黄毛邪祟以迅雷之速朝女子扑去,而她也早就察觉,做了万分准备,很快就躲开了黄毛邪祟的攻击。
男人转过身来,便看见自家徒弟提着剑同满身黄毛的家伙儿打斗。
他靠着树看了好一会儿戏,本以为没多久自家徒弟就能将其收服,谁料那黄毛邪祟突然朝他攻去。
“咯咯咯——”
那黄毛邪祟眼睛突然眯成一条线,抱在了男人的腿上,怎么甩都甩不掉。
黄毛邪祟抬头看了男人一眼,龇牙咧嘴的就笑了起来“咯咯咯咯——”
他松开手,男人的裤子瞬间就滑落了下来,女子猛的将脸别过去。
唉,回去又要被师尊针对了,但是这东西真的好好笑……
男人将裤子捞起来重新穿好,却见那黄毛邪祟在一旁举手投足的欢跳着,气不打一处来。
一道黄符以迅雷疾速飞了过去落在了黄毛邪祟身上。
“咯咯咯——”
那邪祟瞬间消散。
“此邪祟尚未完全开智,不会真正的伤人,但若留着,日后完全开智,便是祸患。
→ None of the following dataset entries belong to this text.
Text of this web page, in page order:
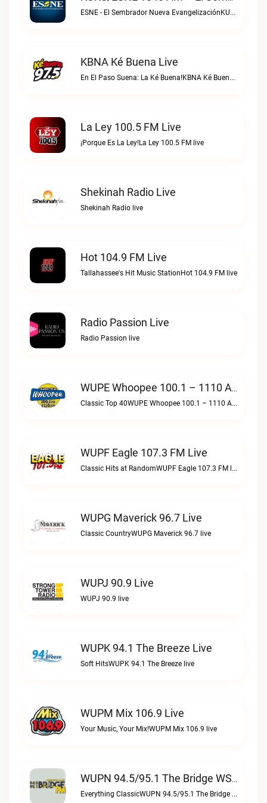
ESNE - El Sembrador Nueva EvangelizaciónKURS/ESNE 1040 AM – El Sembrador Radio Catolica live
KBNA Ké Buena Live
En El Paso Suena: La Ké Buena!KBNA Ké Buena live
La Ley 100.5 FM Live
¡Porque Es La Ley!La Ley 100.5 FM live
Shekinah Radio Live
Shekinah Radio live
Hot 104.9 FM Live
Tallahassee's Hit Music StationHot 104.9 FM live
Radio Passion Live
Radio Passion live
WUPE Whoopee 100.1 – 1110 AM Live
Classic Top 40WUPE Whoopee 100.1 – 1110 AM live
WUPF Eagle 107.3 FM Live
Classic Hits at RandomWUPF Eagle 107.3 FM live
WUPG Maverick 96.7 Live
Classic CountryWUPG Maverick 96.7 live
WUPJ 90.9 Live
WUPJ 90.9 live
WUPK 94.1 The Breeze Live
Soft HitsWUPK 94.1 The Breeze live
WUPM Mix 106.9 Live
Your Music, Your Mix!WUPM Mix 106.9 live
WUPN 94.5/95.1 The Bridge WSBX Live
Everything ClassicWUPN 94.5/95.1 The Bridge WSBX live

”
闻声寻去,看到来人男人蹙了蹙眉,“怎么会是你?”
妖灼笑了笑,抬脚走向他们,“二师伯,九怜师姐,别来无恙。”
那男人便是先前在天权阁秘室与见月动起手来的王纪成,与他同行的是他的徒弟沈九怜。
不过在天权阁时,妖灼就与他们接触不多。
王纪成不喜欢她师尊,而他徒弟对她也是勿冷勿热的,不知道怎么想的。
沈九怜持着剑向她作揖行礼,“谷主。”
妖灼也装模作样的回了她一个礼。
“二师伯与九怜师姐怎的会来此?”
沈九怜将手中的剑收了起来,面无神色的走到王纪成旁边。
“我们天权的人来此,与你桃花谷的人何干?”王纪成背过身去,不愿和妖灼多说什么。
王纪成虽不说,但妖灼也猜出来他们此行的目的。
她淡淡道:“一个月前我曾感受到烛彦的气息。”
果不其然王纪成顿了一下,随即道:“那又怎样,于我天权何干?”
“是于你无关,所以,我们井水不犯河水,大路各走一边,一会儿你们毫无思绪时,可别跟着我就行。”
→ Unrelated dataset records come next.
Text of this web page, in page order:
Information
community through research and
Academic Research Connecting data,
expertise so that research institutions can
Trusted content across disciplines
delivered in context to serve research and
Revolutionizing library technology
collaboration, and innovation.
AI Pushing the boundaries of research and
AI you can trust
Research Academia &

说罢直接越过他们师徒二人,去了树林深处的一个山洞之中。
山洞里黑不溜秋的,还时不时的有滴水声传来。
她忘记带了光明符,只能用法术使山洞亮起来,一下子舒服多了。
山洞中放置着有许多书籍和符纸,上面都积了好些灰,显然是很久没有动过了。
妖灼在这洞中反反复复的看了好几遍,什么都没有发现。
看着正在沉思的妖灼,王纪成忍不住上前去阴阳了她一番,“一会你毫无思绪时,可别跟着我们就行~”说完还不忘给她翻一个白眼。
没钱治病就回家睡觉,别老瞎晃!
她在心里吐槽着,忽然灵光一现。
来到那个破床旁,上面东西的摆放都和她从前离开时别无二般。
她注意到了墙角的那堆书了,有几本她不曾见过的,过去拿起来看了一下,上面积的灰显然比其他的要少的多。
按理说这几本是放在最上面的,灰应该是最多的才对,这却是反过来了。
看了看书中的内容,又回想起了一个月前她见霍寸的模样,突然一切就明了了。
王纪成见她打算离开山洞,突然就开口问她:“有什么发现嘛?”
妖灼只觉得离谱,语气无辜,“我桃花谷的事,与你天权何干?”
说完就自顾自的走了,没有继续管王纪成师徒二人。